Desert Sailor, view from an ex-sailor/marineReviewed By Larry W. Nees rampartz@sonic.net
This fascinating book begins in the summer of 1941, just before young Jim Fitch, from small town New Mexico! enlisted in the US Navy with his older brother.
The reader is moved easily through the travails of a raw recruit, who always looked to big brother for answers. But, when the two separated the author takes us on a fast rite of passage from carefree young teen, to green Navy boot, and, finally, to salty sailor of the seven seas.
As a crewmember of heavy cruiser, USS Northampton, part of the 1941 so-called "Pineapple Fleet," there is a carefree Hawaiian summer followed by liberty in the land Down Under, where Aussie folks broaden small town New Mexico horizons.
A stroke of fate, mishap in rough seas, prevented the young sailor's ship from being tied up in Pearl Harbor on December 7. The day after the Japanese sneak attack USS Northampton eased into the burning harbor. Fitch's vivid descriptions of the devastation and destruction rained on the US Fleet, are as lucid and intense as any book written on that subject since it happened almost 62 years ago.
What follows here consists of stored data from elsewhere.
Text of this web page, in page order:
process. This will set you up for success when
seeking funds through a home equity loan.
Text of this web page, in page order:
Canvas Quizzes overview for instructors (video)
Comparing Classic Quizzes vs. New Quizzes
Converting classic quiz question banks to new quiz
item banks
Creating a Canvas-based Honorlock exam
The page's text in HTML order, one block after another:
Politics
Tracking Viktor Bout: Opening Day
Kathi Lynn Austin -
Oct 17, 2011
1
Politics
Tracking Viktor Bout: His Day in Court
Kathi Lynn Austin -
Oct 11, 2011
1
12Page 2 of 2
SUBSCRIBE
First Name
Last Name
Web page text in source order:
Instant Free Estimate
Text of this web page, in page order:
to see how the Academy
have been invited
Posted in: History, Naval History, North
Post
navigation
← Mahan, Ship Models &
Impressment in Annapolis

His first impression: "Pearl Harbor was wrapped in ungodly quiet. ...
I remember hearing only the burbling underwater exhausts of
many small craft as they worked at picking up dead sailors."
Then his poignant account: "Arizona* tall tripod foremast was pitched forward at a crazy angle, and the boxy foretop dangled high above the drowned void which was left where her forward magazines exploded."
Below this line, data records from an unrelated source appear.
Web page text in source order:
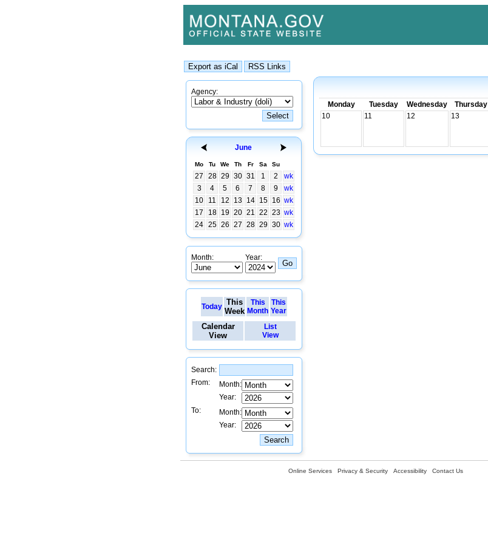
Agency:
June
Mo Tu We Th Fr Sa Su
27 28 29 30 31 1 2
wk
3
4 5 6 7 8 9
wk
10
11 12 13 14 15 16 wk
17
18 19 20 21 22 23 wk
24 25 26 27 28 29 30 wk
Month: Year:
Today This
Week
This
Month
This
Year
Calendar
View
List
View
Search:
From:
Month:
Year:
To:
Month:
Year:
Monday
Tuesday Wednesday Thursday
10
11 12 13
Online Services Privacy & Security Accessibility Contact Us
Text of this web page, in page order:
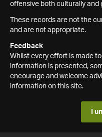
offensive both culturally and
These records are not the
and are not appropriate.
Feedback
Whilst every effort is made
information is presented,
encourage and welcome
information on this site.
I
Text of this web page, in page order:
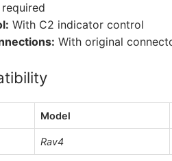
With C2 indicator control
With original
Model
Rav4
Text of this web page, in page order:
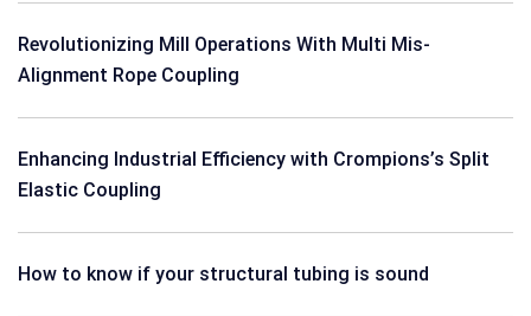
Revolutionizing Mill Operations With Multi Mis-
Alignment Rope Coupling
Enhancing Industrial Efficiency with Crompions’s Split
Elastic Coupling
How to know if your structural tubing is sound
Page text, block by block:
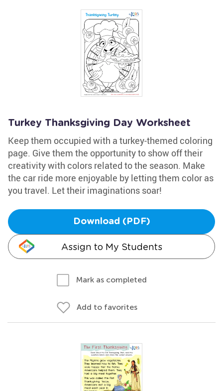
Turkey Thanksgiving Day Worksheet
Keep them occupied with a turkey-themed coloring
page. Give them the opportunity to show off their
creativity with colors related to the season. Make
the car ride more enjoyable by letting them color as
you travel. Let their imaginations soar!
Download (PDF)
Assign to My Students
Mark as completed
Add to favorites
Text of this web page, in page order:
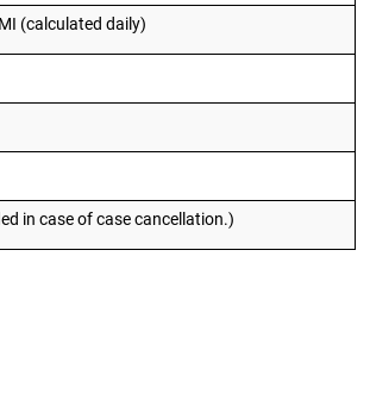
(calculated daily)
in case of case cancellation.)
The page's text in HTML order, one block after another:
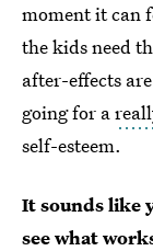
moment it can
the kids need
after-effects
going for a
self-esteem.
It sounds like
see what
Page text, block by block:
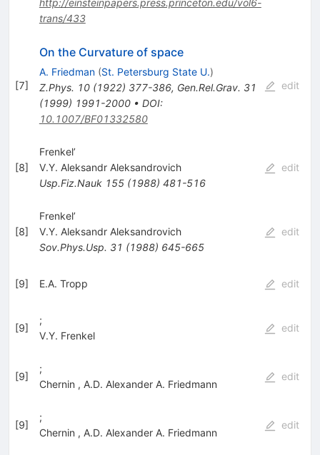
http://einsteinpapers.press.princeton.edu/vol6-
trans/433
[7]
On the Curvature of space
A. Friedman (St. Petersburg State U.)
Z.Phys. 10(1922) 377-386, Gen.Rel.Grav. 31
(1999) 1991-2000• DOI:
10.1007/BF01332580
edit
[8]
Frenkel’
V.Y. Aleksandr Aleksandrovich
Usp.Fiz.Nauk 155(1988) 481-516
edit
[8]
Frenkel’
V.Y. Aleksandr Aleksandrovich
Sov.Phys.Usp. 31 (1988) 645-665
edit
[9] E.A. Tropp edit
[9]
;
V.Y. Frenkel
edit
[9]
;
Chernin , A.D. Alexander A. Friedmann
edit
[9]
;
Chernin , A.D. Alexander A. Friedmann
edit

The next day USS Northampton went back to sea with its young crew certain they were sailing into the jaws of death as a powerful Japanese force awaited them.
Fitch recalls watching Jimmy Doolittle's raiders take off to bomb Tokyo in April 1942, as Northampton escorted their aircraft carrier, USS Hornet. He takes the reader on board ship in late 1942 during the terrifying night a Japanese destroyer torpedoed Northampton in the Battle of Tassaforanga. After abandoning the mortally wounded ship, the badly burned young sailor fought for this life throughout the night' surrounded by fiery seas, until being picked up and rescued many hours later.
After a period of rehabilitation he returned to sea duty on various naval vessels, the last a destroyer on terrifying picket duty around Okinawa. Its purpose was to pick off Japanese kamikaze planes or take the hit before they reached larger targets.
This book is a must read for not only naval historians but anyone interested in the trials and tribulations of our young men during those darks and uncertain days of World War II. Young people today could benefit and learn about everyday sacrifices of members of the Greatest Generation, as well as events of that time which have been abandoned in many school history programs today.
DESERT SAILOR is one of those fascinating "can't-put-it-down" books. The pages seem to have wings and fly by. It gets a two-thumbs up from this comer and likewise from many who have read it.